:: Instructions for the task ::
From the line containing "Workbook & Sheet Manager" down to the final entry below, restate each line word for word.

(Stored items from a collection)
####################

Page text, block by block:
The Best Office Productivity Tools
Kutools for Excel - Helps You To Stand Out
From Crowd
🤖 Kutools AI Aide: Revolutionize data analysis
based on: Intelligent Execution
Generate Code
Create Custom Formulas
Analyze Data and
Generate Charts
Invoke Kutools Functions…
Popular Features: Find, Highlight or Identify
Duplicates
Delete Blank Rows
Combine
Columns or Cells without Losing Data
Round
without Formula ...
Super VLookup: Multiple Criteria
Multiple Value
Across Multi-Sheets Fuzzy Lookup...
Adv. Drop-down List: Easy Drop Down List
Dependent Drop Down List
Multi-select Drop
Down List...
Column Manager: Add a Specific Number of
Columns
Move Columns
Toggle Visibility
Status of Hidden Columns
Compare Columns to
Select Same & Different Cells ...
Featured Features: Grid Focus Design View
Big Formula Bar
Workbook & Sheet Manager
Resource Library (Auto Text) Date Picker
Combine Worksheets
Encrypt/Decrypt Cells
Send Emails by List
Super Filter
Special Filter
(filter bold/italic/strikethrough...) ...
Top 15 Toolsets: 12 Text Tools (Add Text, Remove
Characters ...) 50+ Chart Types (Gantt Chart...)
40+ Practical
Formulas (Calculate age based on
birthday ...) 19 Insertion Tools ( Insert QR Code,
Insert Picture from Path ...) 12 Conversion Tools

####################

:: Written answer ::
Workbook & Sheet Manager
Resource Library (Auto Text) Date Picker
Combine Worksheets
Encrypt/Decrypt Cells
Send Emails by List
Super Filter
Special Filter
(filter bold/italic/strikethrough...) ...
Top 15 Toolsets: 12 Text Tools (Add Text, Remove
Characters ...) 50+ Chart Types (Gantt Chart...)
40+ Practical
Formulas (Calculate age based on
birthday ...) 19 Insertion Tools ( Insert QR Code,
Insert Picture from Path ...) 12 Conversion Tools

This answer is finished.